When trying to put tires on my brand new Reynolds AR46 Pro rims, my lever slipped off twice. Only after the second time I noticed that it had damaged the rim.
It seems pretty fucked to me, but a few things that I hope you guys can help with:
– Is this something a carbon repair shop could fix?
– Is it normal that damaging the rim happens this easily when using tire levers to put on a tire?
– How does one prevent this from happening? I have really tried everything in terms of putting on tires without levers, but I really have no clue how one does that
by Sufficient_Ebb_7712
18 Comments
That’s fucked and trash. See if whoever you bought them from will return them. Also, how were you trying to use the tire lever? You’re supposed to lever at the edge of the rim, not the middle. And you work from the outside in, not right from the middle of the tire.
That rim is done. Carbon repair is not a good idea on carbon rims. If you bought from an authorized seller talk to them/reynolds, reynolds has a crash replacement program and (when I was last selling reynolds a year ago) it’s about 250$ + shipping to get it replaced.
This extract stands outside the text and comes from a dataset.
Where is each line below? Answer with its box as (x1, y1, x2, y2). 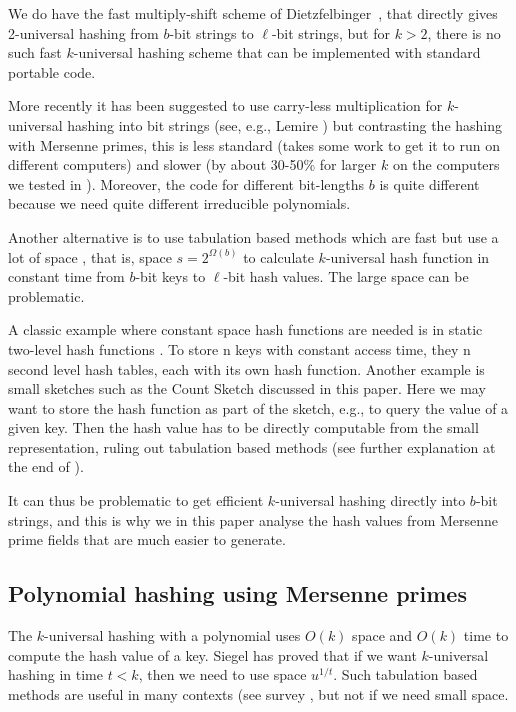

With it being so new they might offer fully free (not including shipping) replacement. I’ve had them do that a few times for customers.
Absolutely repairable, carbon is pretty easy to fix these days if you take it to someone who knows what they’re doing. You’re probably looking at a several hundred dollar cost so it might be worth looking into working out a crash replacement for the single wheel.
[Reynolds](https://hayesbicycle.com/pages/warranty). See what the “crash” replacement price is and go from there. I wouldn’t ride that as is.
Bummer.
Fucked.
Yes
So I can learn, would you show me how you used the lever? Maybe a photo of it?
You’re the perfect candidate for someone to have a close relationship with a mechanic. (Nice way of saying you shouldn’t be working on your own bike)
As others have said, that rim is dead. Reynolds does have great customer service though, so hopefully they have something palatable to offer.
Whenever possible, avoid using tire levers on carbon rims at all costs. Stretch the tire a bit, leave it in the sun if you have to, but tire levers of all materials are known to have this effect on carbon rims. The Kool Stop tire bead jack is the right tool if your tire is too tight to do by hand, it pushes down on the rim instead of outwards to get leverage.
If you bought them recently check your credit card purchase protection – may replace your rim for free…
How? Just , how?
We are missing the point here- it shouldn’t be possible to damage a carbon rim like that with plastic tire levers. If that’s the case, these may have been defective and they may replace for free. Possibly already cracked? I would go through the warranty process, even if user error this seems very atypical to me. My two cents.
Replace the rim, I wouldn’t trust a carbon patch
https://youtube.com/shorts/y8D8vzi-IKc
Are you using a metal tire lever? Those are a no-go on carbon rims. Pedro’s plastic levers will break before you break your wheel.
Tire levers are for taking off tires.
Is this part of the rim even structual? I always assumed it was not and just for areo. I don’t know tho.